Data under study:
+--
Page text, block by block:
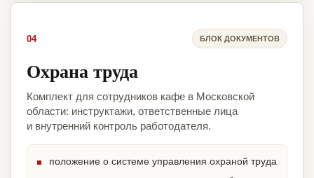
04 БЛОК ДОКУМЕНТОВ
Охрана труда
Комплект для сотрудников кафе в Московской
области: инструктажи, ответственные лица
и внутренний контроль работодателя.
положение о системе управления охраной труда
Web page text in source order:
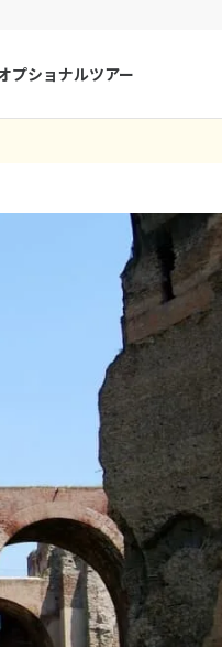
アイルランド
ハンガリー
フィンランド
エストニア
クロアチア
ルーマニア
フェロー諸島
プショナルツアー
だ履歴がありません
まだ登録がありません
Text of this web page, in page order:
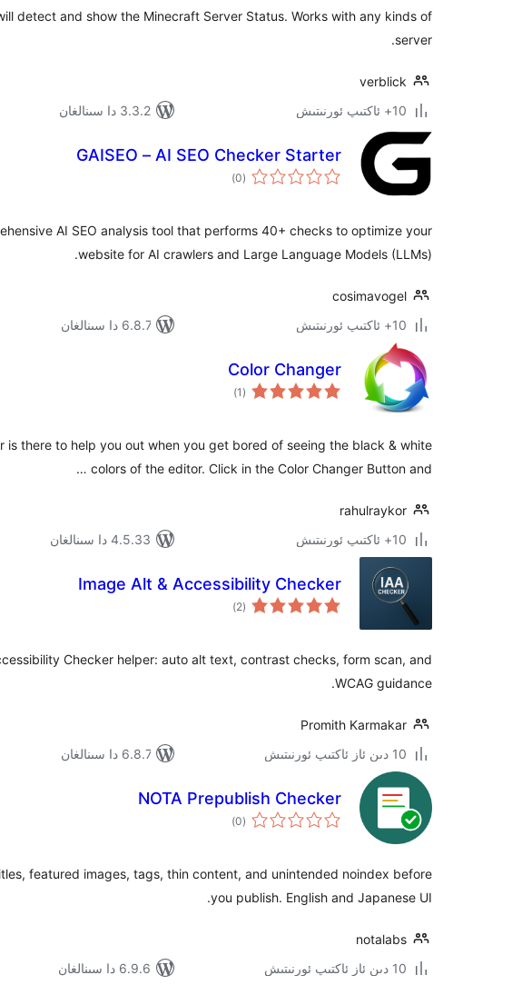
detect and show the Minecraft Server Status. Works with any kinds of
server.
verblick
10+ ئاكتىپ ئورنىتىش
3.3.2 دا سىنالغان
GAISEO – AI SEO Checker Starter
(0 ئومۇمىي
دەرىجە
)
AI SEO analysis tool that performs 40+ checks to optimize your
website for AI crawlers and Large Language Models (LLMs).
cosimavogel
10+ ئاكتىپ ئورنىتىش
6.8.7 دا سىنالغان
Color Changer
(1 ئومۇمىي
دەرىجە)
is there to help you out when you get bored of seeing the black & white
colors of the editor. Click in the Color Changer Button and …
rahulraykor
10+ ئاكتىپ ئورنىتىش
4.5.33 دا سىنالغان
Image Alt & Accessibility Checker
(2 ئومۇمىي
دەرىجە)
Checker helper: auto alt text, contrast checks, form scan, and
WCAG guidance.
Promith Karmakar
10 دىن ئاز ئاكتىپ ئورنىتىش
6.8.7 دا سىنالغان
NOTA Prepublish Checker
(0 ئومۇمىي
دەرىجە
)
featured images, tags, thin content, and unintended noindex before
you publish. English and Japanese UI.
notalabs
10 دىن ئاز ئاكتىپ ئورنىتىش
6.9.6 دا سىنالغان
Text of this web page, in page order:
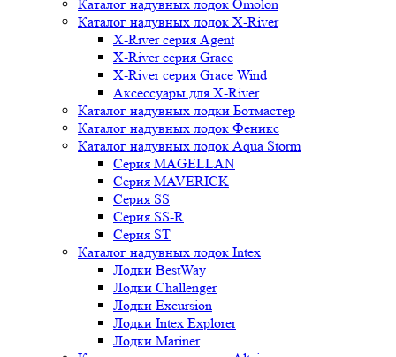
Каталог надувных лодок Omolon
Каталог надувных лодок X-River
X-River серия Agent
X-River серия Grace
X-River серия Grace Wind
Аксессуары для X-River
Каталог надувных лодки Ботмастер
Каталог надувных лодок Феникc
Каталог надувных лодок Aqua Storm
Серия MAGELLAN
Серия MAVERICK
Серия SS
Серия SS-R
Серия ST
Каталог надувных лодок Intex
Лодки BestWay
Лодки Challenger
Лодки Excursion
Лодки Intex Explorer
Лодки Mariner
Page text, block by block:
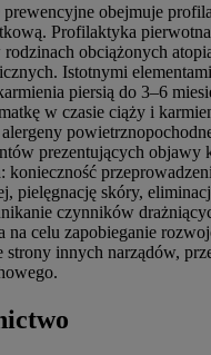
prewencyjne obejmuje
Profilaktyka
rodzinach obciążonych
Istotnymi
piersią do 3–6
w czasie ciąży i
prezentujących objawy
konieczność
pielęgnację skóry,
czynników
na celu zapobieganie
strony innych narządów,
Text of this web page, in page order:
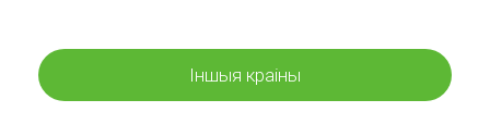
Іншыя краіны
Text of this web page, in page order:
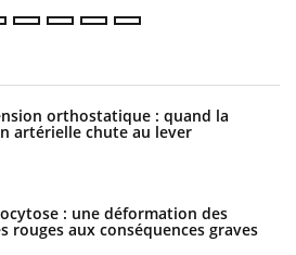
orthostatique : quand la
artérielle chute au lever
: une déformation des
rouges aux conséquences graves
+--
Assigned task:
Reproduce the material above exactly, first line through the line that contains "is there to", minus the pictures.

Solution to this problem:
Page text, block by block:
04 БЛОК ДОКУМЕНТОВ
Охрана труда
Комплект для сотрудников кафе в Московской
области: инструктажи, ответственные лица
и внутренний контроль работодателя.
положение о системе управления охраной труда
Web page text in source order:
アイルランド
ハンガリー
フィンランド
エストニア
クロアチア
ルーマニア
フェロー諸島
プショナルツアー
だ履歴がありません
まだ登録がありません
Text of this web page, in page order:
detect and show the Minecraft Server Status. Works with any kinds of
server.
verblick
10+ ئاكتىپ ئورنىتىش
3.3.2 دا سىنالغان
GAISEO – AI SEO Checker Starter
(0 ئومۇمىي
دەرىجە
)
AI SEO analysis tool that performs 40+ checks to optimize your
website for AI crawlers and Large Language Models (LLMs).
cosimavogel
10+ ئاكتىپ ئورنىتىش
6.8.7 دا سىنالغان
Color Changer
(1 ئومۇمىي
دەرىجە)
is there to help you out when you get bored of seeing the black & white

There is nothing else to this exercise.